Leitsatz (amtlich)
1. Hat nach einem Richterwechsel der erkennende Richter lediglich einen von insgesamt sechs Zeugen selbst vernommen und im Urteil ausgeführt, er sei überzeugt, dass die Aussage des Zeugen A nicht richtig sein könne, weil er die entgegen stehenden Angaben der Zeugen B, C, D, E und F für glaubhaft und diese Zeugen für glaubwürdig halte, ohne zu begründen, warum die Aussage des Zeugen A nicht glaubhaft sei, beruht das Urteil auf einem wesentlichen Verfahrensmangel i.S.d. § 538 Abs. 2 Nr. 1 ZPO.
2. Die Vernehmung von sechs Zeugen nebst persönlicher Anhörung einer Partei ist eine umfangreiche Beweisaufnahme.
Verfahrensgang
LG Berlin (Urteil vom 12.03.2009; Aktenzeichen 17 O 360/06) |
Tenor
Auf die Berufung der Klägerin wird das am 12.3.2009 verkündete Urteil der Zivilkammer 17 des LG Berlin - 17 O 360/06 - einschließlich des zugrunde liegenden Verfahrens aufgehoben.
Die Sache wird zur weiteren Verhandlung und Entscheidung an das LG zurückverwiesen, dem auch die Entscheidung über die Kosten des Berufungsverfahrens vorbehalten bleibt.
Das Urteil ist vorläufig vollstreckbar.
Gründe
I. Die am 16.4.2009 eingelegte und mit einem am 18.5.2009 bei Gericht eingegangenen Schriftsatz vom 11.5.2009 begründete Berufung der Klägerin richtet sich gegen das am 12.3.2009 verkündete und der Klägerin am 16.3.2009 zugestellte Urteil des LG Berlin, auf dessen Tatbestand und Entscheidungsgründe Bezug genommen wird.
Das LG hat die Schadensersatzklage der Klägerin auf Grund eines Verkehrsunfalls vom 31.10.2005 nach Beweisaufnahme abgewiesen.
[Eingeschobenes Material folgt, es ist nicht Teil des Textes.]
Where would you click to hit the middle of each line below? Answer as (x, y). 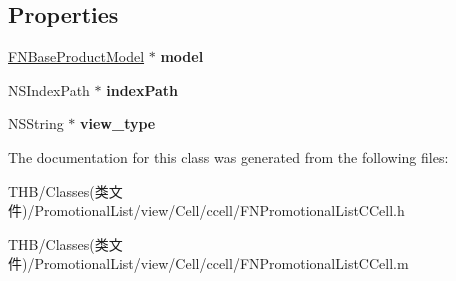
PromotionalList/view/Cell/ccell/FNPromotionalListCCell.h (219, 210)
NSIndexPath (49, 89)
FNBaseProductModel (76, 56)
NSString (36, 123)
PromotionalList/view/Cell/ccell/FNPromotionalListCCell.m (221, 263)
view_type (118, 123)
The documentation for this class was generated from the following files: (228, 156)
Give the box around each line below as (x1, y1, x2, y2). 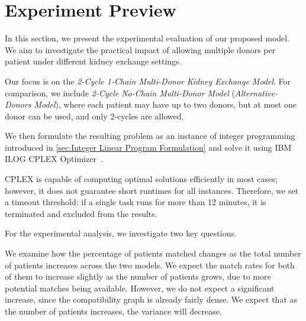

Dabei hat es ausgeführt, dass es nach der durchgeführten Beweisaufnahme die Überzeugung gewonnen hat, der klägerische Fahrer sei aus einem der rechten Fahrstreifen des Mehringdamm kommend über die durchgezogene Fahrspur-markierung und die Linksabbiegerspur in den Mittelstreifendurchbruch gefahren, worauf der Beklagte zu 1. unmittelbar danach mit dem Klägerfahrzeug kollidiert ist. Der Beweis des ersten Anscheins spreche dafür, dass der klägerische Fahrer die ihm bei einem Fahrstreifenwechsel obliegenden Pflichten schuldhaft nicht erfüllt habe.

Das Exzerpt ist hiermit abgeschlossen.